If a record contains a picture, drop the picture and copy everything else exactly.

══ Stored data ══

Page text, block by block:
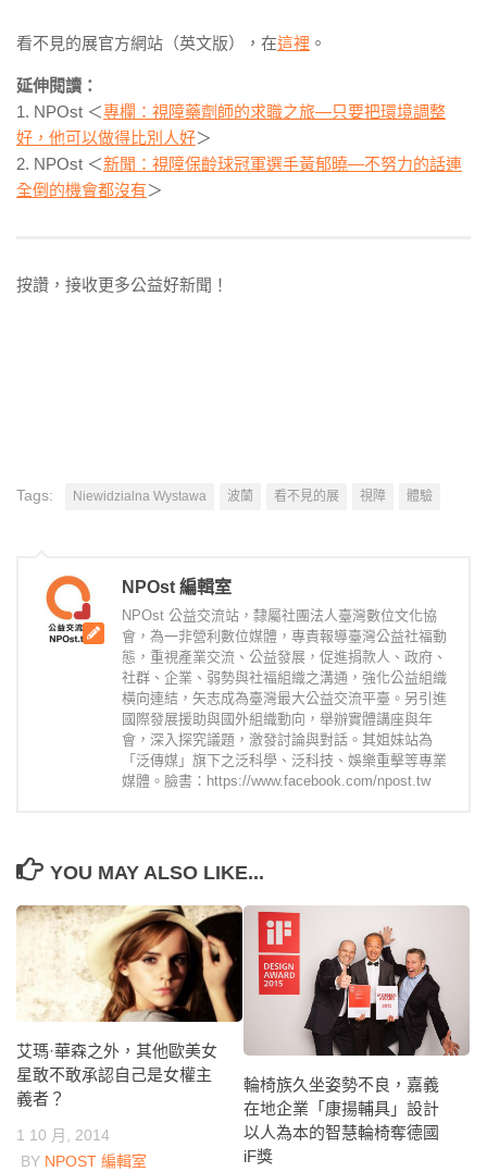
看不見的展官方網站（英文版），在這裡 。
延伸閱讀：
1. NPOst ＜專欄：視障藥劑師的求職之旅―只要把環境調整
好，他可以做得比別人好＞
2. NPOst ＜新聞：視障保齡球冠軍選手黃郁曉―不努力的話連
全倒的機會都沒有＞
按讚，接收更多公益好新聞！
Tags: Niewidzialna Wystawa 波蘭 看不見的展 視障 體驗
NPOst 編輯室
NPOst 公益交流站，隸屬社團法人臺灣數位文化協
會，為一非營利數位媒體，專責報導臺灣公益社福動
態，重視產業交流、公益發展，促進捐款人、政府、
社群、企業、弱勢與社福組織之溝通，強化公益組織
橫向連結，矢志成為臺灣最大公益交流平臺。另引進
國際發展援助與國外組織動向，舉辦實體講座與年
會，深入探究議題，激發討論與對話。其姐妹站為
「泛傳媒」旗下之泛科學、泛科技、娛樂重擊等專業
媒體。臉書：https://www.facebook.com/npost.tw
YOU MAY ALSO LIKE...
艾瑪·華森之外，其他歐美女
星敢不敢承認自己是女權主
義者？
1 10 月, 2014
BY NPOST 編輯室
輪椅族久坐姿勢不良，嘉義
在地企業「康揚輔具」設計
以人為本的智慧輪椅奪德國
iF獎

═══

## [Result of this exercise]
Page text, block by block:
看不見的展官方網站（英文版），在這裡 。
延伸閱讀：
1. NPOst ＜專欄：視障藥劑師的求職之旅―只要把環境調整
好，他可以做得比別人好＞
2. NPOst ＜新聞：視障保齡球冠軍選手黃郁曉―不努力的話連
全倒的機會都沒有＞
按讚，接收更多公益好新聞！
Tags: Niewidzialna Wystawa 波蘭 看不見的展 視障 體驗
NPOst 編輯室
NPOst 公益交流站，隸屬社團法人臺灣數位文化協
會，為一非營利數位媒體，專責報導臺灣公益社福動
態，重視產業交流、公益發展，促進捐款人、政府、
社群、企業、弱勢與社福組織之溝通，強化公益組織
橫向連結，矢志成為臺灣最大公益交流平臺。另引進
國際發展援助與國外組織動向，舉辦實體講座與年
會，深入探究議題，激發討論與對話。其姐妹站為
「泛傳媒」旗下之泛科學、泛科技、娛樂重擊等專業
媒體。臉書：https://www.facebook.com/npost.tw
YOU MAY ALSO LIKE...
艾瑪·華森之外，其他歐美女
星敢不敢承認自己是女權主
義者？
1 10 月, 2014
BY NPOST 編輯室
輪椅族久坐姿勢不良，嘉義
在地企業「康揚輔具」設計
以人為本的智慧輪椅奪德國
iF獎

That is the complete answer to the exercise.